KAUST Research Workshop on Optimization and Big Data
Georgia Institute of Technology
Guanghui (George) Lan is A. Russell Chandler III Early Career Professor and Associate Professor in the H. Milton Stewart School of Industrial and Systems Engineering at Georgia Institute of Technology since January 2016. Before that he had served as a faculty member in the Department of Industrial and Systems Engineering at the University of Florida from 2009 to 2015, after he earned his Ph.D. degree from Georgia Institute of Technology in August, 2009. His main research interests lie in optimization and machine learning. His research has been supported by the National Science Foundation and Office of Naval Research. The academic honors that he received include the INFORMS Computing Society Student Paper Competition First Place (2008), INFORMS George Nicholson Paper Competition Second Place (2008), Mathematical Optimization Society Tucker Prize Finalist (2012), INFORMS Junior Faculty Interest Group (JFIG) Paper Competition First Place (2012) and the National Science Foundation CAREER Award (2013). Dr. Lan serves as the associate editor for a few leading optimization journals including Mathematical Programming, SIAM Journal on Optimization and Computational Optimization and Applications.

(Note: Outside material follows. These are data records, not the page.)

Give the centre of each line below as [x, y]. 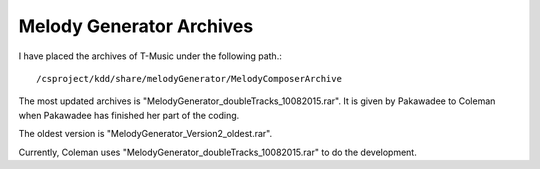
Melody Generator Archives [136, 26]
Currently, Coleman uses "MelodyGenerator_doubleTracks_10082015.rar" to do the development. [217, 152]
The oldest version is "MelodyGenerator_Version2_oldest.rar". [145, 134]
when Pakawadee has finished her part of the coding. [129, 115]
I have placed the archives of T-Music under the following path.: [150, 56]
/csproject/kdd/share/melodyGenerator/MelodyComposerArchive [189, 78]
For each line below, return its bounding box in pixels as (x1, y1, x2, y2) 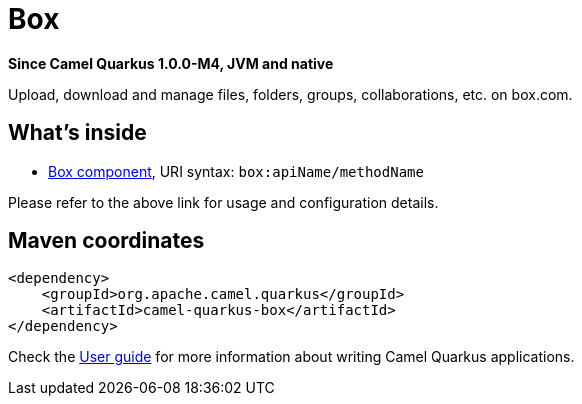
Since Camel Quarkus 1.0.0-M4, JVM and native (8, 54, 334, 72)
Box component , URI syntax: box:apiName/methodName (48, 162, 424, 180)
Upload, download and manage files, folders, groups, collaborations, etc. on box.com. (8, 85, 573, 103)
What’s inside (8, 120, 147, 146)
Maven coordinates (8, 228, 205, 254)
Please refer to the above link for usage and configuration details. (8, 193, 439, 211)
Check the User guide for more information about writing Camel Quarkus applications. (8, 348, 575, 366)

Stochastic gradient descent (SGD) methods have recently found wide applications in large-scale data analysis, especially in machine learning. These methods are very attractive to process online streaming data as they only scan through the dataset only once but still generate solutions with acceptable accuracy. However, it is known that classical SGDs are ineffective in processing streaming data distributed over multi-agent network systems (e.g., sensor and social networks), mainly due to the high communication costs incurred by these methods.
In this talk, we present a new class of SGDs, referred to as stochastic decentralized communication sliding methods, which can significantly reduce the aforementioned communication costs for decentralized stochastic optimization and machine learning. We show that these methods can skip inter-node communications while performing SGD iterations. As a result, these methods require a substantially smaller number of communication rounds than existing decentralized SGDs, while the total number of required stochastic (sub)gradient computations are comparable to those optimal bounds achieved by classical centralized SGD type methods.
This talk is based on a joint work with Soomin Lee and Yi Zhou.